• [What is being asked]: Every line below that has the string "ejemplo" needs to be copied.

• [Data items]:
╭──

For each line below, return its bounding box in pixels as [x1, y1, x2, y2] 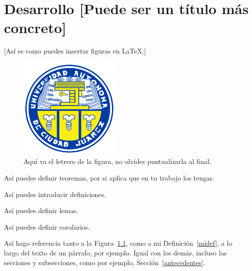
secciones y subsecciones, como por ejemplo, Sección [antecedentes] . [4, 257, 205, 267]
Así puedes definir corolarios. [4, 221, 90, 232]
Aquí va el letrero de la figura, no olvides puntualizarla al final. [23, 156, 212, 166]
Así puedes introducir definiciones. [4, 189, 106, 199]
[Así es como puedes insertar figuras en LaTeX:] [4, 46, 146, 56]
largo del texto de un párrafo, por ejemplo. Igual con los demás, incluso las [4, 248, 227, 258]
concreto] [4, 18, 67, 37]
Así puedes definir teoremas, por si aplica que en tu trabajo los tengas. [4, 173, 215, 183]

╰──

• [Solution to the exercise]:
secciones y subsecciones, como por ejemplo, Sección [antecedentes] . [4, 257, 205, 267]
largo del texto de un párrafo, por ejemplo. Igual con los demás, incluso las [4, 248, 227, 258]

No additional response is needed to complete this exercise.